Subsensory area (according to G.AT.Gershuni)- the zone of influence of irritants on the body that do not cause sensations.

The beginning of the study of the thresholds of sensations was laid German physicist, psychologist and philosopher.T.Fechner who believed that the material and the ideal are two sides of a single whole.

According to G.T. Fechner, the process of creating a mental image can be represented by the following scheme:

Irritation -> Excitation -> Feeling -> Judgment (physics) (physiology) (psychology) (logic).

The most important thing in Fechner's idea was that for the first time he included elementary sensations in the circle of interests of psychology.

According to Fechner, the desired boundary passes where sensation begins, i.e., the first mental process occurs.

Lower absolute threshold (according to Fechner)- the magnitude of the stimulus at which the sensation begins.

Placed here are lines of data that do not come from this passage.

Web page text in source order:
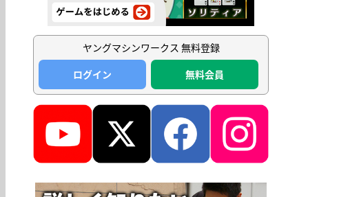
ヤングマシンワークス 無料登録
ログイン
無料会員
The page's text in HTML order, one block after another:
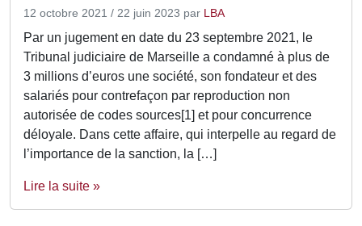
12 octobre 2021 / 22 juin 2023 par LBA
Par un jugement en date du 23 septembre 2021, le
Tribunal judiciaire de Marseille a condamné à plus de
3 millions d’euros une société, son fondateur et des
salariés pour contrefaçon par reproduction non
autorisée de codes sources[1] et pour concurrence
déloyale. Dans cette affaire, qui interpelle au regard de
l’importance de la sanction, la […]
Lire la suite »
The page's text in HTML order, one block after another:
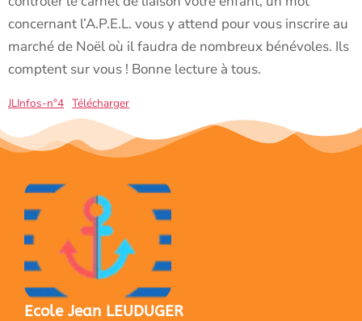
concernant l’A.P.E.L. vous y attend pour vous inscrire au
marché de Noël où il faudra de nombreux bénévoles. Ils
comptent sur vous ! Bonne lecture à tous.
JLInfos-n°4 Télécharger
Ecole Jean LEUDUGER
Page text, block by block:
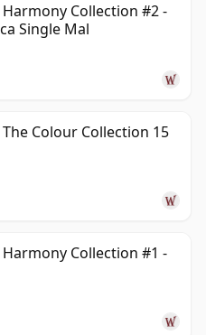
Collection #2 -
Single Mal
Colour Collection 15
Collection #1 -
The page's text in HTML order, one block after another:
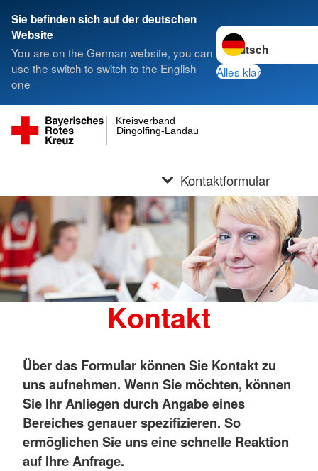
Sie befinden sich auf der deutschen
Website
You are on the German website, you can
use the switch to switch to the English
one
Sprache wechseln
Alles klar
Dingolfing-Landau
Kreisverband
Kontaktformular
Kontakt
Über das Formular können Sie Kontakt zu
uns aufnehmen. Wenn Sie möchten, können
Sie Ihr Anliegen durch Angabe eines
Bereiches genauer spezifizieren. So
ermöglichen Sie uns eine schnelle Reaktion
auf Ihre Anfrage.
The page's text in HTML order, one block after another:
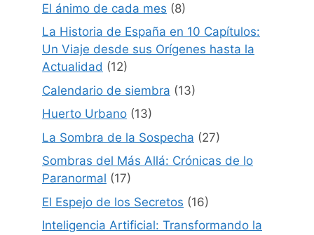
El ánimo de cada mes (8)
La Historia de España en 10 Capítulos:
Un Viaje desde sus Orígenes hasta la
Actualidad (12)
Calendario de siembra (13)
Huerto Urbano (13)
La Sombra de la Sospecha (27)
Sombras del Más Allá: Crónicas de lo
Paranormal (17)
El Espejo de los Secretos (16)
Inteligencia Artificial: Transformando la
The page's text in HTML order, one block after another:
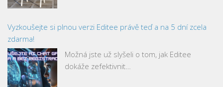
Vyzkoušejte si plnou verzi Editee právě teď a na 5 dní zcela
zdarma!
Možná jste už slyšeli o tom, jak Editee
dokáže zefektivnit…
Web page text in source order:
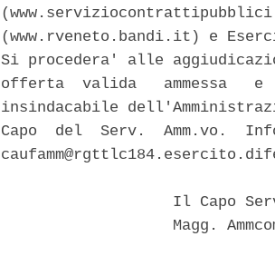
(www.rveneto.bandi.it) e
Si procedera' alle
offerta  valida   ammessa
insindacabile
Capo  del  Serv.  Amm.vo.
Il Capo
Magg.
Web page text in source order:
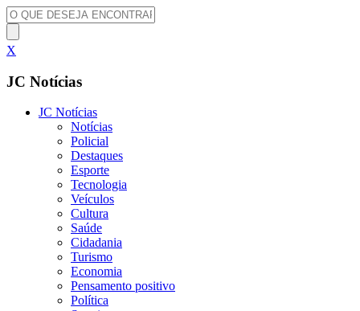
X
JC Notícias
JC Notícias
Notícias
Policial
Destaques
Esporte
Tecnologia
Veículos
Cultura
Saúde
Cidadania
Turismo
Economia
Pensamento positivo
Política
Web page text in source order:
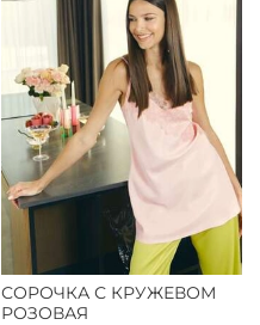
СОРОЧКА С КРУЖЕВОМ
РОЗОВАЯ
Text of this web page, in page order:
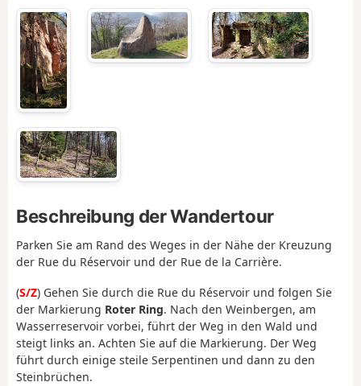
Beschreibung der Wandertour
Parken Sie am Rand des Weges in der Nähe der Kreuzung
der Rue du Réservoir und der Rue de la Carrière.
(S/Z) Gehen Sie durch die Rue du Réservoir und folgen Sie
der Markierung Roter Ring. Nach den Weinbergen, am
Wasserreservoir vorbei, führt der Weg in den Wald und
steigt links an. Achten Sie auf die Markierung. Der Weg
führt durch einige steile Serpentinen und dann zu den
Steinbrüchen.
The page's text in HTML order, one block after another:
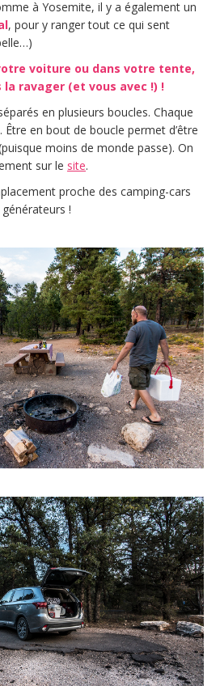
à Yosemite, il y a également un
, pour y ranger tout ce qui sent
voiture ou dans votre tente,
ravager (et vous avec !) !
en plusieurs boucles. Chaque
en bout de boucle permet d’être
moins de monde passe). On
sur le site.
proche des camping-cars
!
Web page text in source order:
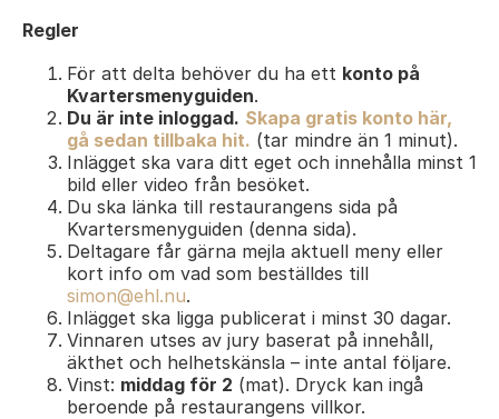
Regler
För att delta behöver du ha ett konto på
Kvartersmenyguiden.
Du är inte inloggad. Skapa gratis konto här,
gå sedan tillbaka hit. (tar mindre än 1 minut).
Inlägget ska vara ditt eget och innehålla minst 1
bild eller video från besöket.
Du ska länka till restaurangens sida på
Kvartersmenyguiden (denna sida).
Deltagare får gärna mejla aktuell meny eller
kort info om vad som beställdes till
simon@ehl.nu.
Inlägget ska ligga publicerat i minst 30 dagar.
Vinnaren utses av jury baserat på innehåll,
äkthet och helhetskänsla – inte antal följare.
Vinst: middag för 2 (mat). Dryck kan ingå
beroende på restaurangens villkor.
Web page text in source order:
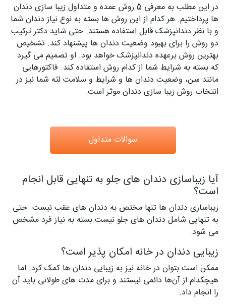
در این مطلب به معرفی 5 روش عمده و متداول زیبا سازی دندان
ها پرداختیم. هر کدام از این روش ها بسته به نوع نیاز دندان شما
و با نظر دندانپزشک قابل استفاده هستند. حتی شاید دكتر ترکیب
دو روش را برای بهبود وضعیت دندان ها پیشنهاد کند. تشخیص
بهترین روش برعهده دندانپزشک خواهد بود. او تصمیم می گیرد
که بسته به شرایط شما از کدام روش استفاده کند. فاکتورهایی
مانند سن، وضعیت دندان ها و شرایط و سلامت لثه شما نیز در
انتخاب روش زیبا سازی دندان موثر است.
سوالات متداول
آیا زیباسازی دندان ‌های جلو به تنهایی قابل انجام
است؟
زیباسازی دندان‌ ها تنها مختص به دندان‌ های عقب نیست. حتی
به تنهایی شامل دندان ‌های جلو نیست.بسته به نیاز فرد مشخص
می ‌شود.
زیبایی دندان در خانه امکان پذیر است؟
ممکن است بتوان در خانه نیز به زیبایی دندان ‌ها کمک کرد. اما
هیچکدام از آن‌ها دائمی نیستند و برای مدت ‌های طولانی باید آن
را انجام داد.
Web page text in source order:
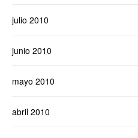
julio 2010
junio 2010
mayo 2010
abril 2010
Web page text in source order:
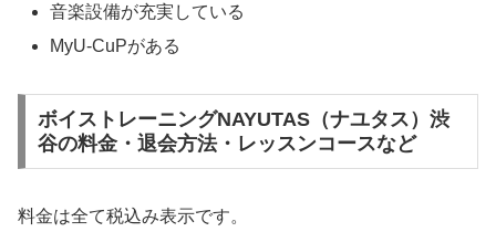
音楽設備が充実している
MyU-CuPがある
ボイストレーニングNAYUTAS（ナユタス）渋
谷の料金・退会方法・レッスンコースなど
料金は全て税込み表示です。
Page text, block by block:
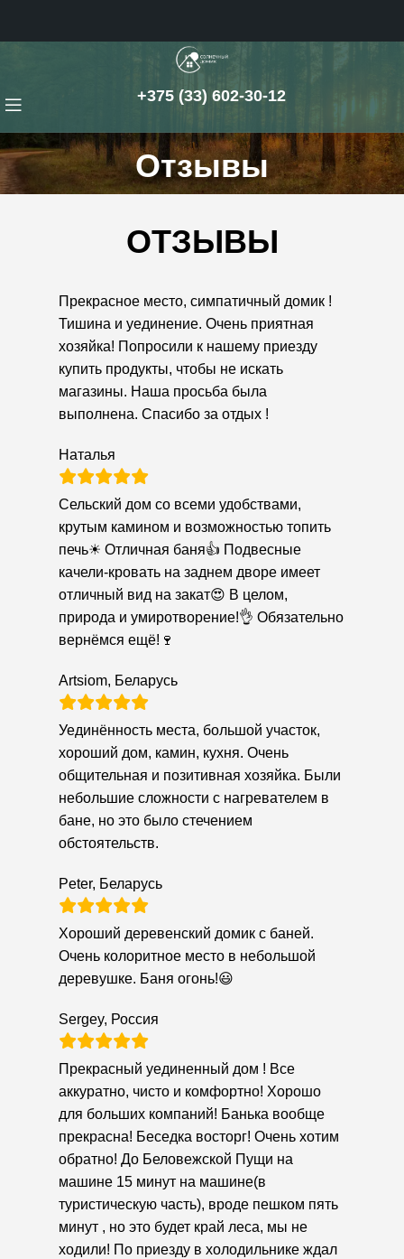
+375 (33) 602-30-12
Отзывы
ОТЗЫВЫ
Прекрасное место, симпатичный домик !
Тишина и уединение. Очень приятная
хозяйка! Попросили к нашему приезду
купить продукты, чтобы не искать
магазины. Наша просьба была
выполнена. Спасибо за отдых !
Наталья
Сельский дом со всеми удобствами,
крутым камином и возможностью топить
печь☀ Отличная баня👍 Подвесные
качели-кровать на заднем дворе имеет
отличный вид на закат😍 В целом,
природа и умиротворение!👌 Обязательно
вернёмся ещё!🍷
Artsiom, Беларусь
Уединённость места, большой участок,
хороший дом, камин, кухня. Очень
общительная и позитивная хозяйка. Были
небольшие сложности с нагревателем в
бане, но это было стечением
обстоятельств.
Peter, Беларусь
Хороший деревенский домик с баней.
Очень колоритное место в небольшой
деревушке. Баня огонь!😃
Sergey, Россия
Прекрасный уединенный дом ! Все
аккуратно, чисто и комфортно! Хорошо
для больших компаний! Банька вообще
прекрасна! Беседка восторг! Очень хотим
обратно! До Беловежской Пущи на
машине 15 минут на машине(в
туристическую часть), вроде пешком пять
минут , но это будет край леса, мы не
ходили! По приезду в холодильнике ждал
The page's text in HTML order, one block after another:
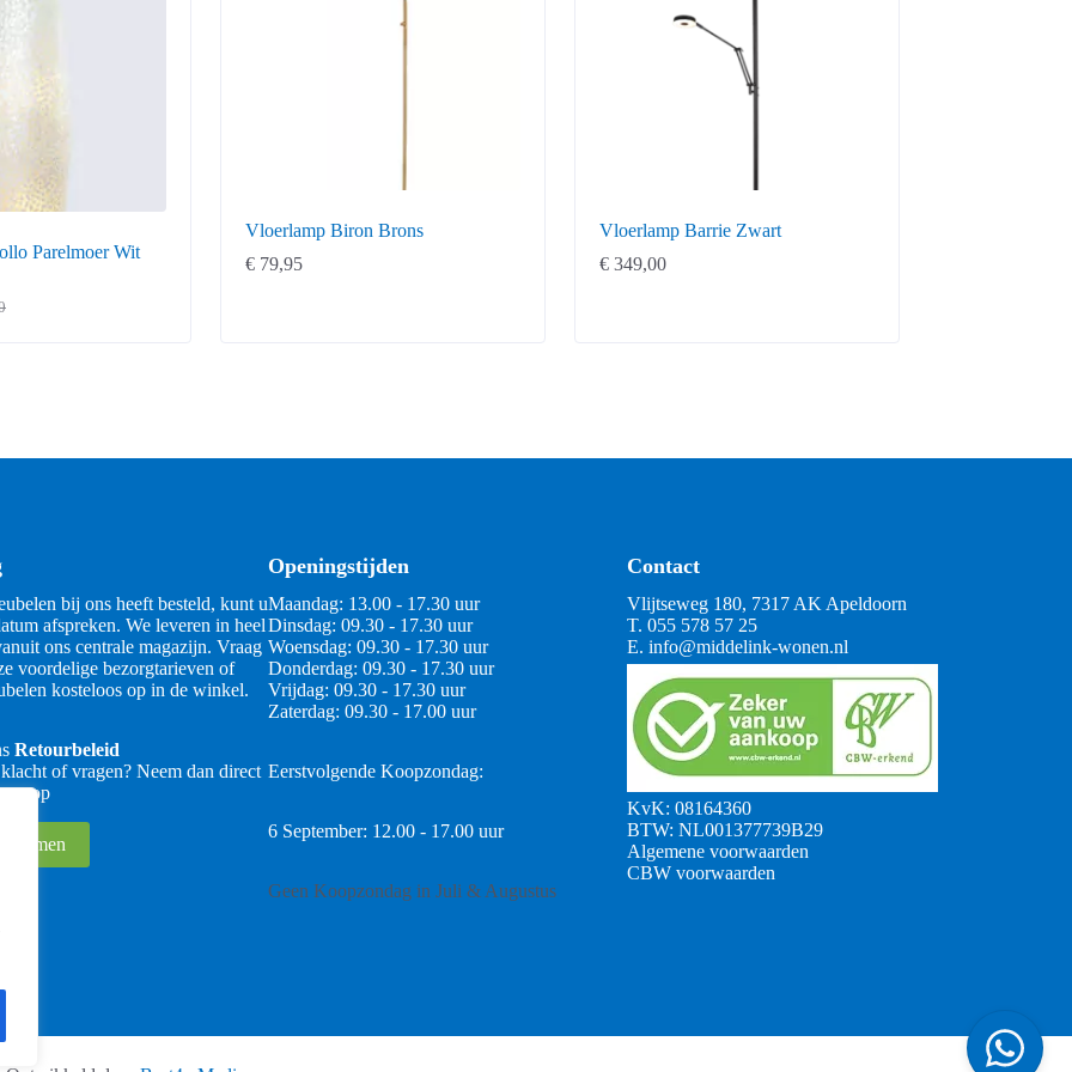
Parelmoer Wit
Vloerlamp Biron Brons
€ 79,95
Vloerlamp Barrie Zwart
€ 349,00
bij ons heeft besteld, kunt u
afspreken. We leveren in heel
ons centrale magazijn. Vraag
voordelige bezorgtarieven of
kosteloos op in de winkel.
Retourbeleid
of vragen? Neem dan direct
op
Openingstijden
Maandag: 13.00 - 17.30 uur
Dinsdag: 09.30 - 17.30 uur
Woensdag: 09.30 - 17.30 uur
Donderdag: 09.30 - 17.30 uur
Vrijdag: 09.30 - 17.30 uur
Zaterdag: 09.30 - 17.00 uur
Eerstvolgende Koopzondag:
6 September: 12.00 - 17.00 uur
Geen Koopzondag in Juli & Augustus
Contact
Vlijtseweg 180, 7317 AK Apeldoorn
T. 055 578 57 25
E. info@middelink-wonen.nl
KvK: 08164360
BTW: NL001377739B29
Algemene voorwaarden
CBW voorwaarden
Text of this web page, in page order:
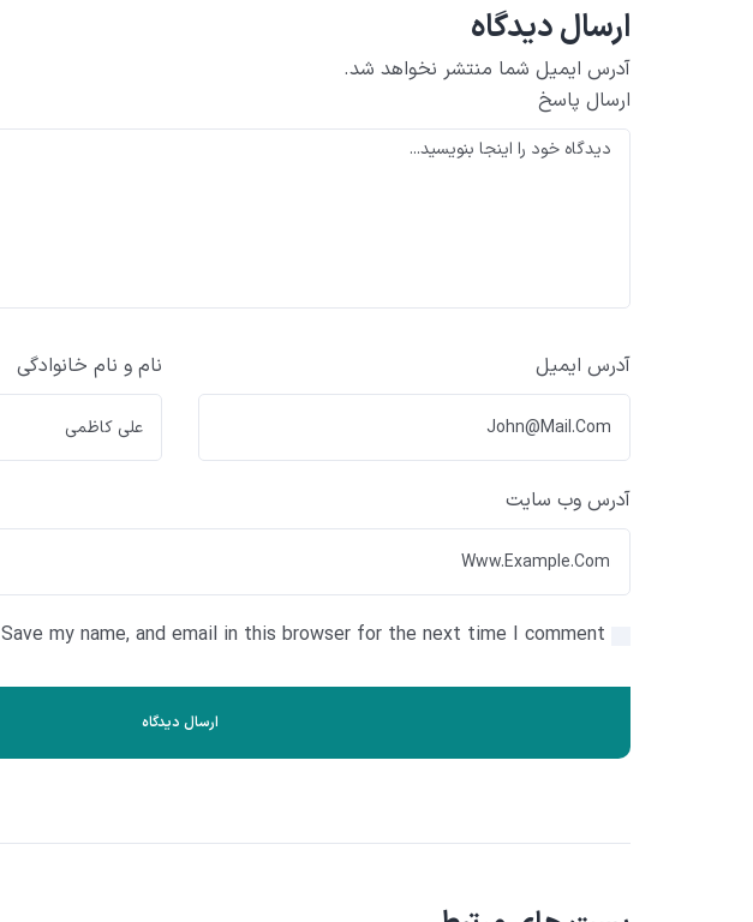
ارسال دیدگاه
آدرس ایمیل شما منتشر نخواهد شد.
ارسال پاسخ
نام و نام خانوادگی آدرس ایمیل
آدرس وب سایت
Save my name, and email in this browser for the next time I comment.

To determine this threshold, Fechner developed methods that are actively used in our time. Fechner based his research methodology on two statements, called the first and second paradigms of classical psychophysics:

1. Human sensory system is a measuring device that responds appropriately to physical stimuli.

2. The psychophysical characteristics of people are distributed according to the normal law, that is, they randomly differ from some average value, similar to anthropometric characteristics.

The magnitude of the stimulus at which the responses of the subject change corresponds to threshold of disappearance of sensation (P 1).At the second stage of the measurement, in the first presentation, the subject is offered a stimulus that he cannot hear in any way. Then, at each step, the magnitude of the stimulus increases until the subject's responses go from "no" to "yes" or "maybe yes". This stimulus value corresponds to threshold of sensation (P 2). Two cases are possible:

R 1 > R 2 or R 1< Р 2 .

Absolute Threshold ( stp) is equal to the arithmetic mean of the appearance and disappearance thresholds:

Stp = (P 1 + P 2)/ 2

Upper absolute threshold - the value of the stimulus at which it ceases to be perceived adequately. The upper absolute threshold is sometimes called pain threshold, because with the corresponding values ​​of stimuli, a person experiences pain.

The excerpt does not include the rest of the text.